Gershom Scholem immigra en Israël en 1923 et s’installa à Jérusalem. Mais il fut très déçu. Des poèmes en témoignent, aux paroles crues et désenchantées.
Porteuses aussi, peut-être, d’un autre espoir encore, secret cependant, non formulable, – à l’évidence brûlant.
Sous le titre « Triste rédemption », Scholem écrit en 1926 :
« La gloire de Sion semble révolue
La réalité a su résister
Ses rayons sauront-ils à l’improviste
pénétrer au cœur du monde ?
(…)
Jamais Dieu ne pourrait t’être plus proche
Lorsque le désespoir te ronge
Dans la lumière de Sion, d’elle-même naufragée. »i
Il avait perdu la foi. En quoi ?
Pour lui tombait la nuit.
« J’ai perdu cette foi
Qui m’a conduit ici.
Mais depuis que j’ai abjuré
Il fait nuit tout autour. »ii
Le 23 juin 1930, il écrivit un autre poème, qui montre la profondeur de sa déréliction, – et ouvre aussi un chemin, perfore toute clôture, se projette dans l’ampleur, dans le vaste, – dans le monde, et s’exile, en pensée, à nouveau.
« Mais le jour nous a profanés.
Ce qui croît exige la nuit.
Nous sommes livrés à des puissances,
Par nous insoupçonnées.
Incandescente l’histoire
Nous a jetés dans ses flammes,
Ruinée la secrète splendeur,
Offerte au marché, trop visible, alors.
Ce fut l’heure la plus sombre
Un réveil hors du rêve.
Pourtant ceux qui étaient blessés à mort
Le remarquaient à peine.
Ce qui était intérieur
S’est transformé, passant à l’extérieur,
Le rêve s’est mué en violence,
Nous sommes dehors à nouveau,
Et Sion est sans forme. »iii
Comment interpréter ce changement d’état d’esprit ?
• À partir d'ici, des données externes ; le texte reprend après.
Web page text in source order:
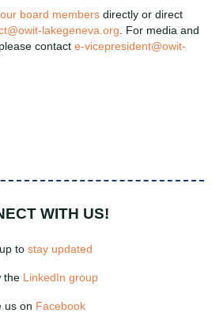
our board members directly or direct
lakegeneva.org
For media and
contact e-vicepresident@owit-
WITH US!
to stay updated
the LinkedIn group
us on Facebook

Comme la terrible déception d’une âme idéaliste, incapable de supporter la violence du réel, celle qu’il avait sous les yeux, ou la répétition du même, sous d’autres formes, et sous d’autres longitudes ?
Ou bien comme une terrible naïveté, ne soupçonnant pas ce qui devait inéluctablement advenir, et qui se profilait déjà, là d’où il venait, et sur la scène gluante, rouge et noire de l’histoire?
Deux années avant de partir pour Israël, Gershom Scholem avait adressé un poème à Walter Benjamin, le 15 juillet 1921, – intitulé « Salut de l’ange ».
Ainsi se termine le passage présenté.